### Data provided

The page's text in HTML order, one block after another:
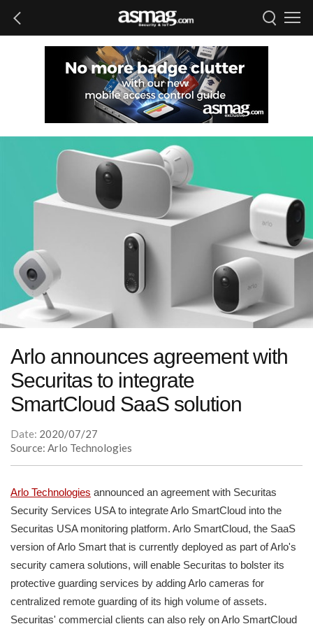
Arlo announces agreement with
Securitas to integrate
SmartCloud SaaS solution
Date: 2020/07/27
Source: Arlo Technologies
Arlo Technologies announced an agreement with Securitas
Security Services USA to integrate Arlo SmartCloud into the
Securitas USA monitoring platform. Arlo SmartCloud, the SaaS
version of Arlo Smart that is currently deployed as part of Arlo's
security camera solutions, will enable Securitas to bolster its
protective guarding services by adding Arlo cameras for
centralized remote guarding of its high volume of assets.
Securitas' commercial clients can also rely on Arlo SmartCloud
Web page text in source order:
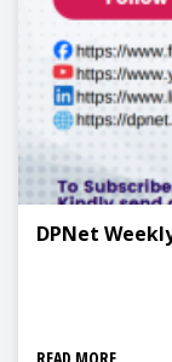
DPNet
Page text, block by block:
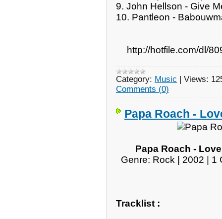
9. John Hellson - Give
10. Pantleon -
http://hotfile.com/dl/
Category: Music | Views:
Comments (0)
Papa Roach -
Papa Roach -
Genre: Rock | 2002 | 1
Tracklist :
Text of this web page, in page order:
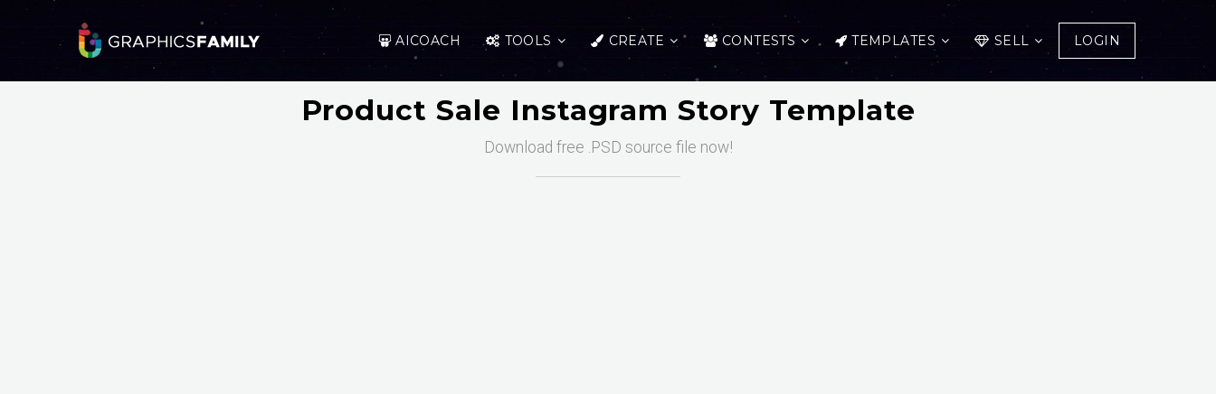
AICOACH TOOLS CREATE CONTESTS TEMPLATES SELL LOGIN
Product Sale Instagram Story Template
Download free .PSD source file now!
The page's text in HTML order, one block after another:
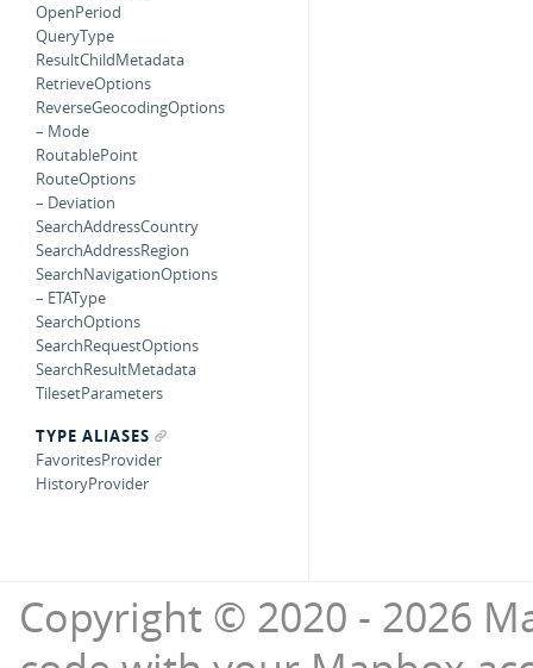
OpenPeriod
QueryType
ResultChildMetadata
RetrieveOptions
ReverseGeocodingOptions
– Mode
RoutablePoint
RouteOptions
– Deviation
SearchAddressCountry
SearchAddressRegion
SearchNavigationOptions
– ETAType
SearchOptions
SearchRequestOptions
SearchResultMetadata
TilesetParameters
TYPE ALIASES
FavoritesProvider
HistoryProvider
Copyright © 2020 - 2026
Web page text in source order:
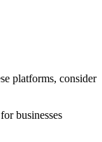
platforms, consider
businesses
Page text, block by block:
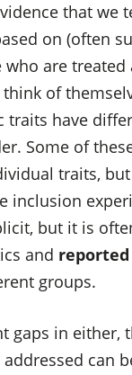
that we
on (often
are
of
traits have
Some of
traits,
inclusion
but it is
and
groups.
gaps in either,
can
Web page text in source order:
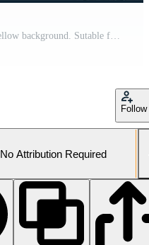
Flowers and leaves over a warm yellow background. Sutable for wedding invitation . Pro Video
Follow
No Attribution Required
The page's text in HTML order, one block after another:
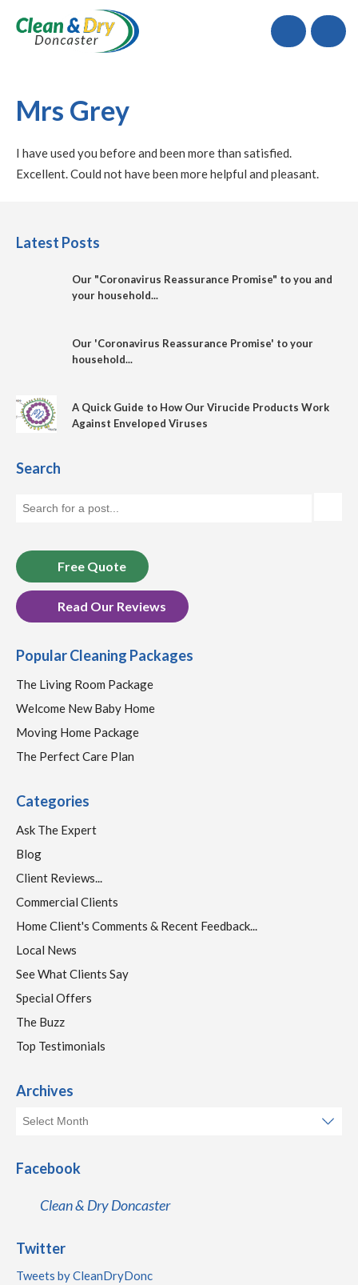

### Goal of the exercise
Your answer should reproduce every line of the data verbatim and include no images.

### Output of the task
The page's text in HTML order, one block after another:
Arlo announces agreement with
Securitas to integrate
SmartCloud SaaS solution
Date: 2020/07/27
Source: Arlo Technologies
Arlo Technologies announced an agreement with Securitas
Security Services USA to integrate Arlo SmartCloud into the
Securitas USA monitoring platform. Arlo SmartCloud, the SaaS
version of Arlo Smart that is currently deployed as part of Arlo's
security camera solutions, will enable Securitas to bolster its
protective guarding services by adding Arlo cameras for
centralized remote guarding of its high volume of assets.
Securitas' commercial clients can also rely on Arlo SmartCloud
Web page text in source order:
DPNet
Page text, block by block:
9. John Hellson - Give
10. Pantleon -
http://hotfile.com/dl/
Category: Music | Views:
Comments (0)
Papa Roach -
Papa Roach -
Genre: Rock | 2002 | 1
Tracklist :
Text of this web page, in page order:
AICOACH TOOLS CREATE CONTESTS TEMPLATES SELL LOGIN
Product Sale Instagram Story Template
Download free .PSD source file now!
The page's text in HTML order, one block after another:
OpenPeriod
QueryType
ResultChildMetadata
RetrieveOptions
ReverseGeocodingOptions
– Mode
RoutablePoint
RouteOptions
– Deviation
SearchAddressCountry
SearchAddressRegion
SearchNavigationOptions
– ETAType
SearchOptions
SearchRequestOptions
SearchResultMetadata
TilesetParameters
TYPE ALIASES
FavoritesProvider
HistoryProvider
Copyright © 2020 - 2026
Web page text in source order:
platforms, consider
businesses
Page text, block by block:
that we
on (often
are
of
traits have
Some of
traits,
inclusion
but it is
and
groups.
gaps in either,
can
Web page text in source order:
Flowers and leaves over a warm yellow background. Sutable for wedding invitation . Pro Video
Follow
No Attribution Required
The page's text in HTML order, one block after another:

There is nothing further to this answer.